With the news that Jon Stewart will be leaving The Daily Show later this year, liberals across the nation have begun a mourning process that will likely last several months, only to be exacerbated upon his actual departure. Reports are coming in that liberals have been seen offering various sacrifices to the gods in whom they don’t believe in the hopes that if a god does exist, she may stop this tragedy from taking place.
One New York man, Richard Miller, gathered approximately twenty of his Daily Show-watching friends, and together, they held hands, sang several non-religious communal hymns, and burned up their material possessions as an offering to Comedy Central. This offering consisted of very little, because most of those in Miller’s circle of friends are unemployed, or are living on welfare.
Across the nation, men, and women ages 18-30 are in shock at Stewart’s announcement, many asking where they will get their news if not from The Daily Show, or The Colbert Report?
Janice Leeds, a 21 year-old student, who proudly claims The Daily Show as her sole source of news, is said to have told Rick Mower, a reporter forDaily Daily, mascara smeared down her cheeks after a night of tears: “First, Colbert left–and that was bad enough.
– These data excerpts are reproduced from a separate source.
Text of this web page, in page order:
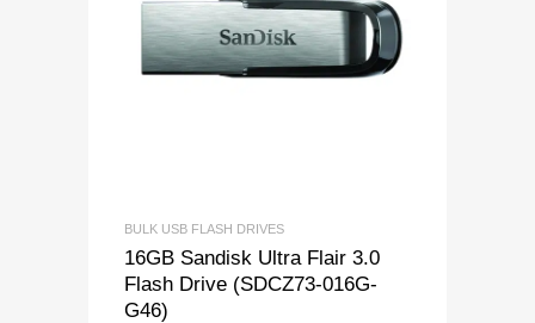
BULK USB FLASH DRIVES
16GB Sandisk Ultra Flair 3.0
Flash Drive (SDCZ73-016G-
G46)
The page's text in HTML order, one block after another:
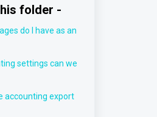
folder -
do I have as an
settings can we
accounting export
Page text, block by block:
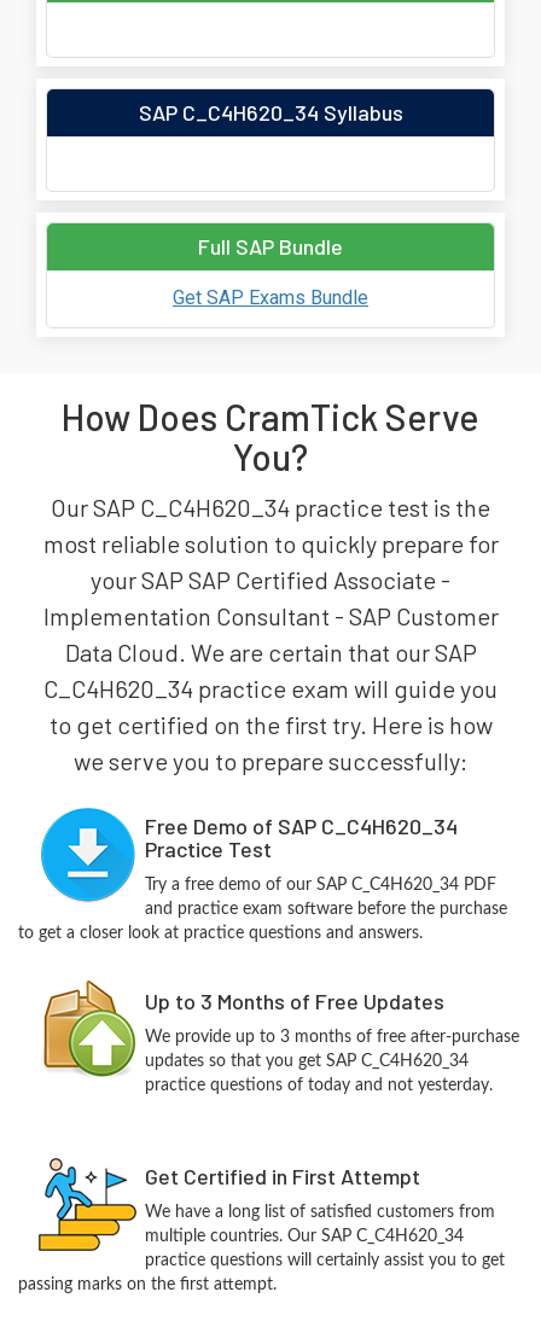
SAP C_C4H620_34 Syllabus
Full SAP Bundle
Get SAP Exams Bundle
How Does CramTick Serve
You?
Our SAP C_C4H620_34 practice test is the
most reliable solution to quickly prepare for
your SAP SAP Certified Associate -
Implementation Consultant - SAP Customer
Data Cloud. We are certain that our SAP
C_C4H620_34 practice exam will guide you
to get certified on the first try. Here is how
we serve you to prepare successfully:
Free Demo of SAP C_C4H620_34
Practice Test
Try a free demo of our SAP C_C4H620_34 PDF
and practice exam software before the purchase
to get a closer look at practice questions and answers.
Up to 3 Months of Free Updates
We provide up to 3 months of free after-purchase
updates so that you get SAP C_C4H620_34
practice questions of today and not yesterday.
Get Certified in First Attempt
We have a long list of satisfied customers from
multiple countries. Our SAP C_C4H620_34
practice questions will certainly assist you to get
passing marks on the first attempt.
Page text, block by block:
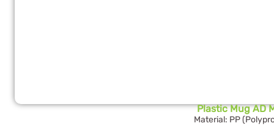
Plastic Mug AD
Material: PP
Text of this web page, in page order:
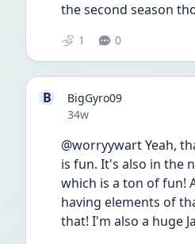
the second season
1 0
B
BigGyro09
Date posted
34w
@worryywart Yeah,
is fun. It's also in the
which is a ton of fun!
having elements of
that! I'm also a huge
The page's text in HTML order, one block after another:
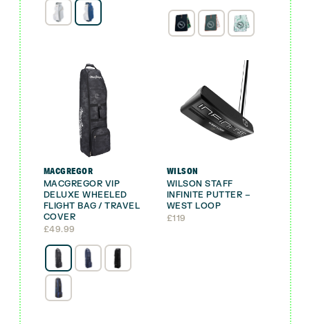
was:
£29.99.
is:
£19.99.
MACGREGOR
MACGREGOR VIP
DELUXE WHEELED
FLIGHT BAG / TRAVEL
COVER
£49.99
WILSON
WILSON STAFF
INFINITE PUTTER –
WEST LOOP
£119
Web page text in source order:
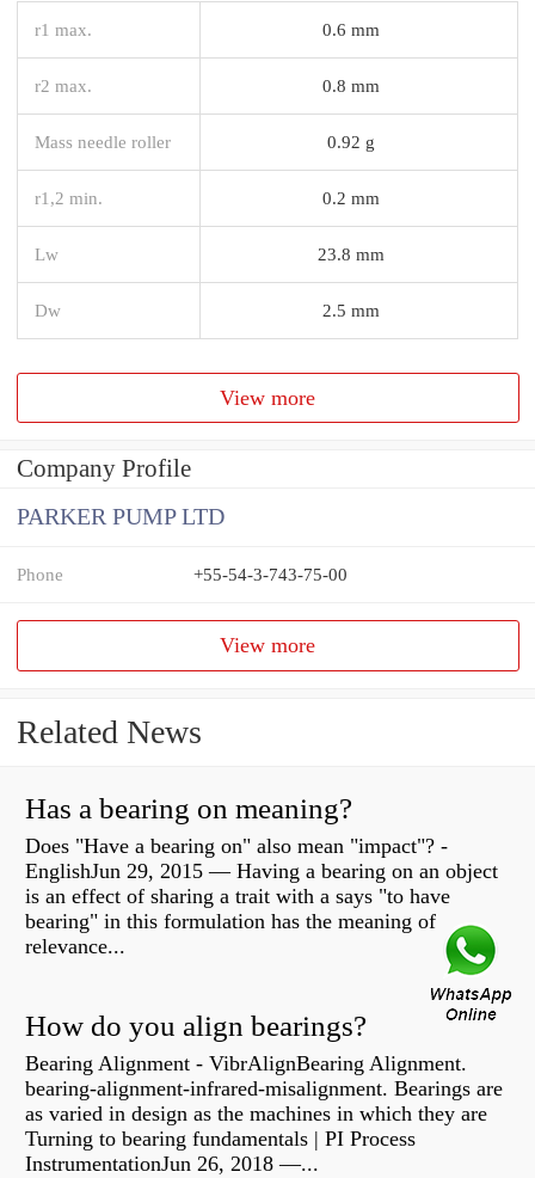
r1 max. 0.6 mm
r2 max. 0.8 mm
Mass needle roller 0.92 g
r1,2 min. 0.2 mm
Lw 23.8 mm
Dw 2.5 mm
View more
Company Profile
PARKER PUMP LTD
Phone +55-54-3-743-75-00
View more
Related News
Has a bearing on meaning?
Does "Have a bearing on" also mean "impact"? -
EnglishJun 29, 2015 — Having a bearing on an object
is an effect of sharing a trait with a says "to have
bearing" in this formulation has the meaning of
relevance...
How do you align bearings?
Bearing Alignment - VibrAlignBearing Alignment.
bearing-alignment-infrared-misalignment. Bearings are
as varied in design as the machines in which they are
Turning to bearing fundamentals | PI Process
InstrumentationJun 26, 2018 —...
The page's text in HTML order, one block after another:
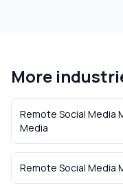
More
Remote Social Media
Media
Remote Social Media
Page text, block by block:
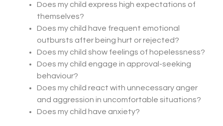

But now Jon Stewart? Where am I supposed turn for left-leaning news about politics, and anti-Fox jokes?”
In an effort to make her feel better, the reporter suggested CNN, MSNBC, NBC, ABC, CBS, The New York Times, The Washington Post, The LA Times, The Huffington Post, and several dozen more. But as Mower was listing the alternatives, Leeds suddenly apologized, and abruptly left the interview, telling the reporter that she couldn’t be late for her abortion because her stamp card was about to expire. “After the first two, the third is free!” she yelled back as she hopped on the city bus.
Andrew Jorgensen, another student, took a more harsh tone, demanding balance:
“Please, tell me who’s going to balance out the news? Now that Stewart is gone, there will be no one criticizing conservatives! Not a single other TV station or newspaper is critical of conservatives,” he yelled into the sky, fists shaking at the heavens. “Now conservatives will have a monopoly on news!“
Mower reports that Jorgensen then began to recite slam poetry, at which point Mower quickly left.
While some have loudly voiced their displeasure, others are taking a more calm approach. 27 year-old stay at home daughter Victoria Stanley said that she will simply find solace in reruns, noting “I’ve taped every episode, so when I need to be reminded of how stupid Sarah Palin is, or how greedy the Koch brothers are, I can just watch just about any episode, and instantly feel better.”
Following the announcement by Stewart, thousands of 18-30 year-olds have bee spotted wandering the streets, eyes glazed over, as if they were lost–perhaps seeking guidance. Reports note that of those who were approached, many simply mumbled incoherently, seemingly at a loss for what to say.
There is good news for one struggling network, however. In the absence of The Daily Show, many diehard fans have said that they will simply switch over to MSNBC, noting that it is just as funny, if not as informative.